There has been considerable research into the use of smoke as an aid to seed germination but other factors may also be important....as Craig Gilmour explains.....

A wide range of native plants with previously sporadic or poor seed germination rates have been shown to have seed germination promoted by smoke derived from the combustion of plant material.

Several species from the Epacridaceae family have shown a positive response to plant derived smoke and/ or smoke products.
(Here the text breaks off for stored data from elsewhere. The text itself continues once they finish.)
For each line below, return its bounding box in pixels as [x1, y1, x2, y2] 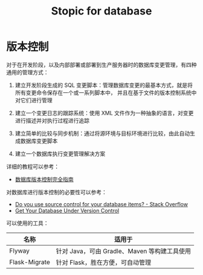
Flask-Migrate [9, 258, 50, 266]
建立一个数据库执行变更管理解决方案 [14, 150, 106, 157]
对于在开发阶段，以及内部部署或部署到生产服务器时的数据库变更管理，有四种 [6, 61, 197, 68]
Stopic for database [51, 4, 152, 18]
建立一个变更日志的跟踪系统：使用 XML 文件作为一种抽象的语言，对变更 [14, 109, 194, 116]
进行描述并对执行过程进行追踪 [14, 116, 89, 124]
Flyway [9, 246, 30, 254]
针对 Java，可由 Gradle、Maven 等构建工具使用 [56, 247, 192, 255]
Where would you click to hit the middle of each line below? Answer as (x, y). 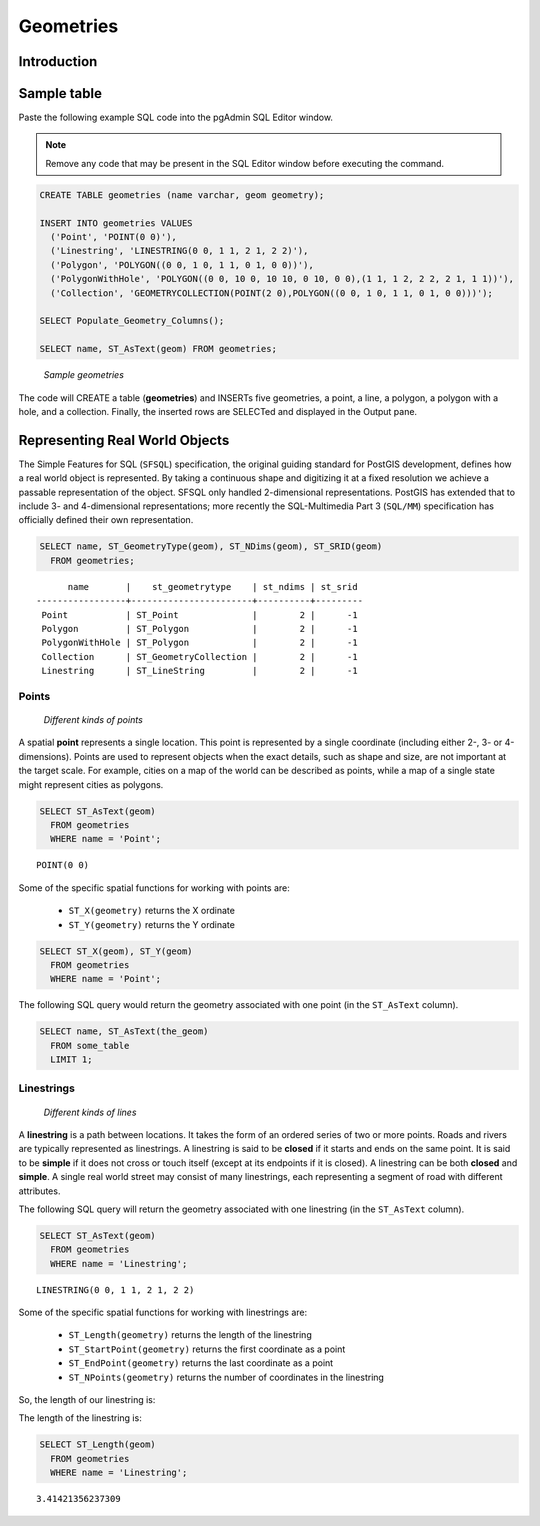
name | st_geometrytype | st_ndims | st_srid (213, 586)
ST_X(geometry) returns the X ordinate (151, 911)
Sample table (60, 93)
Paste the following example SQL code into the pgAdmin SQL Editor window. (176, 117)
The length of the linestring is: (80, 1418)
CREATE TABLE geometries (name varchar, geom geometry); (182, 194)
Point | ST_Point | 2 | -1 (200, 614)
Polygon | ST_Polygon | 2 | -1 (200, 628)
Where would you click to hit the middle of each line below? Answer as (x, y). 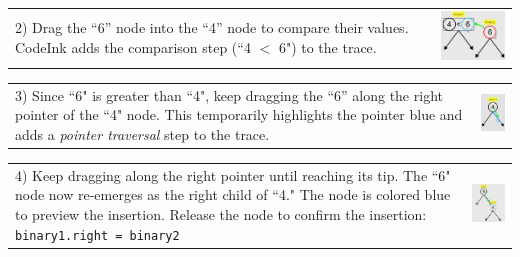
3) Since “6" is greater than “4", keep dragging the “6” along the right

In my own experiments, Epacris tasmanica seeds were subjected to a combination of heat, dark, and smoke concentration treatments (16 treatments in all including the controls), to determine which treatments gave rise to the highest percentage and highest rates of germination.
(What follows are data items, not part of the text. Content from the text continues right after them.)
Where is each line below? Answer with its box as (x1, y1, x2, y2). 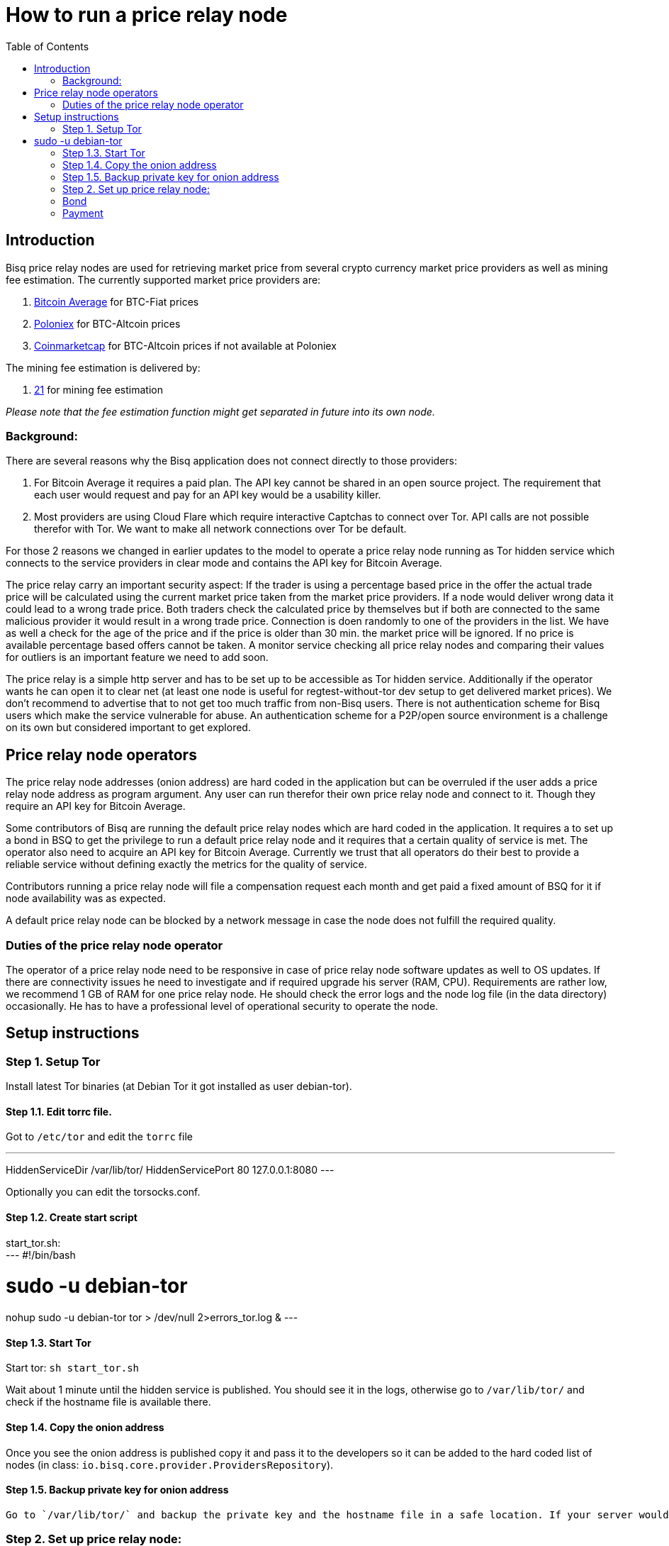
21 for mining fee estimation (34, 383, 163, 396)
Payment (62, 206, 103, 219)
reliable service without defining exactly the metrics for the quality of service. (6, 858, 367, 871)
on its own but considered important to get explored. (6, 721, 251, 734)
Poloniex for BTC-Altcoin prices (34, 317, 181, 330)
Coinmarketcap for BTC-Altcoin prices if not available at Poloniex (34, 339, 337, 352)
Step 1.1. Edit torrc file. (6, 1105, 112, 1118)
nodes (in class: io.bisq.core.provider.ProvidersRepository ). (6, 1458, 334, 1471)
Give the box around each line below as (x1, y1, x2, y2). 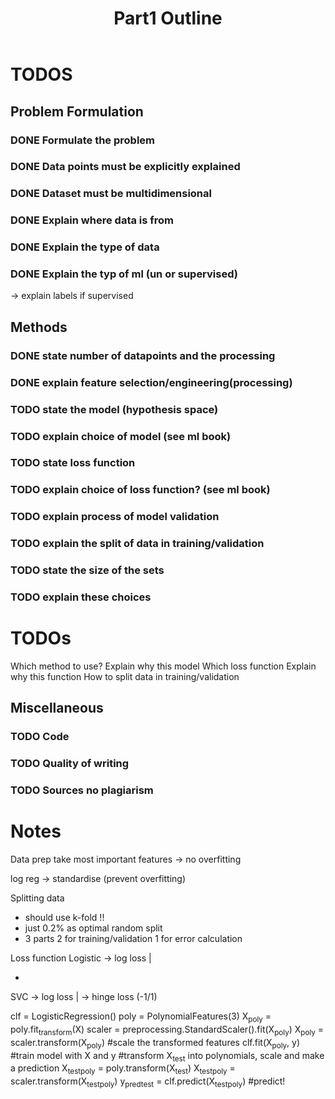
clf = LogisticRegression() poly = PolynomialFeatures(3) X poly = (10, 1010, 272, 1024)
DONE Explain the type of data (10, 240, 160, 254)
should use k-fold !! (24, 912, 105, 924)
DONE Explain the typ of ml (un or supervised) (10, 267, 238, 281)
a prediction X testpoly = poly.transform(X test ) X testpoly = (10, 1062, 236, 1077)
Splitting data (10, 892, 65, 904)
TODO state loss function (10, 456, 136, 470)
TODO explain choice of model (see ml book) (10, 429, 232, 443)
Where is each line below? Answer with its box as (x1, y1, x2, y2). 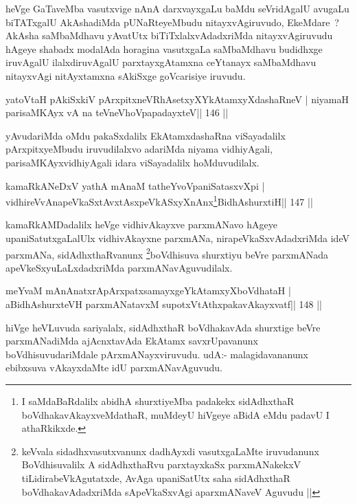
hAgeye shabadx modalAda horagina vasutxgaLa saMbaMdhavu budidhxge (5, 41, 323, 56)
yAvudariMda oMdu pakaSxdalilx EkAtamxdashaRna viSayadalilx (5, 128, 286, 142)
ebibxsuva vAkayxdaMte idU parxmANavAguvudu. (5, 360, 222, 375)
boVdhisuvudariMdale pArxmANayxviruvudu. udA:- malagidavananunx (5, 347, 308, 361)
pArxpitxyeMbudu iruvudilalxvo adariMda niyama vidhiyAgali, (5, 142, 273, 156)
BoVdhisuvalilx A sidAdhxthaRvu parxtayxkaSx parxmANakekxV (21, 457, 301, 472)
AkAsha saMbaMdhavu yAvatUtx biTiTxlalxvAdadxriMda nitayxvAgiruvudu (5, 28, 333, 43)
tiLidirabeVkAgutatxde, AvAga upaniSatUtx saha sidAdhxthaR (21, 470, 290, 485)

The best treatment was then applied to three other Tasmanian Epacris species, (E.obtusifolia, E.lanuginosa and E.apsleyensis), along with the mainland species E.purpurascens, for a comparison of germination rates and percentages.
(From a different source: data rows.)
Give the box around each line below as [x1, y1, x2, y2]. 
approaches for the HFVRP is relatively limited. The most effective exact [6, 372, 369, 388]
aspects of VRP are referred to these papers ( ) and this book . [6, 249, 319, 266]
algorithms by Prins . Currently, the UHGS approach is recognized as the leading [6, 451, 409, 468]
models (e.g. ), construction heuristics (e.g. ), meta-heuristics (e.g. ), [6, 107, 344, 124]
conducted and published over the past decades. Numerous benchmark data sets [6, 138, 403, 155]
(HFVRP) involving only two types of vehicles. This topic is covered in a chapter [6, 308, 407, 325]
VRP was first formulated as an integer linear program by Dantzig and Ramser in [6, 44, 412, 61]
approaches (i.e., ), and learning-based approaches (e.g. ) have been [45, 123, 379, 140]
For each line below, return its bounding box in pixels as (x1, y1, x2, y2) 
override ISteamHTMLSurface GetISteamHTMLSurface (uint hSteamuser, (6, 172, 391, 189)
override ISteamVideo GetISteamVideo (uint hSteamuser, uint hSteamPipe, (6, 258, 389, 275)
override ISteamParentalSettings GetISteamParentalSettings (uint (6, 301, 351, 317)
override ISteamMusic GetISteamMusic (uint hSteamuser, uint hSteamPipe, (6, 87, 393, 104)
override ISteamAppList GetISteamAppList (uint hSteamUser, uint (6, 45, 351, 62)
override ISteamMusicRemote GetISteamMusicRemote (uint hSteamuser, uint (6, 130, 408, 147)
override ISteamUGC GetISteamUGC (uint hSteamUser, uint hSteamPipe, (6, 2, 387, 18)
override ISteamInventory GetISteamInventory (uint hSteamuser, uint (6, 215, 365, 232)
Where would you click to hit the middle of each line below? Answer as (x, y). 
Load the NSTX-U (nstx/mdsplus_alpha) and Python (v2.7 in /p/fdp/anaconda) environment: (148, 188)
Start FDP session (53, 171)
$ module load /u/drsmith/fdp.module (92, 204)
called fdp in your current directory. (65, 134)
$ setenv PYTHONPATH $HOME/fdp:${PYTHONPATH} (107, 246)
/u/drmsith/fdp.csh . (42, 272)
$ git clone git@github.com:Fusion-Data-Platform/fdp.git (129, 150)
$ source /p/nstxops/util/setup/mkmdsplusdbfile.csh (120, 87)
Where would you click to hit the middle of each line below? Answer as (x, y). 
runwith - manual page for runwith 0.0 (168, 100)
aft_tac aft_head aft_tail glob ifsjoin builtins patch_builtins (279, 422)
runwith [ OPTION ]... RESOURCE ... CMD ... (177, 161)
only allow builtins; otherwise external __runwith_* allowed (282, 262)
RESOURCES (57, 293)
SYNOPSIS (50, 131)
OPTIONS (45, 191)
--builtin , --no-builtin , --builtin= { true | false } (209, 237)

The E.tasmanica treatments were as shown in the following table.

  • Dark
  • Smoke
  • Heat
  • Dark, Smoke
  • Dark, Heat
  • Smoke, Heat
  • Dark, Smoke, Heat
  • 5% Smoke, Heat
  • 5% Smoke
  • 5% Smoke, Dark
  • 5% Smoke, Dark, Heat
  • 10% Smoke, Heat
  • 10% Smoke
  • 10% Smoke, Dark
  • 10% Smoke, Heat, Dark
  • Control

All seeds were germinated on filter papers in petri dishes, with 6 replicates of 50 seeds used for each treatment.


Smoke Smoke solutions were generated by burning both green and dry native vegetation and then using a vacuum cleaner to bubble smoke through two litre containers of distilled water for half an hour. Both the initial solution generated, and 5% and 10% dilutions of the original smoke solution were used for the treatments. Smoke solutions were applied to the seeds for the first 4 waterings after which all seeds were watered with distilled water.

Heat Seeds were placed in aluminium foil envelopes and pre-heated in a convection oven at 90oC for 10 minutes prior to smoke or distilled water treatments.

Dark Dark treatments were placed in a light proof cardboard box in an incubation room set at 25oC. All other treatments were kept in the same incubation room but exposed to a 16 hour photoperiod.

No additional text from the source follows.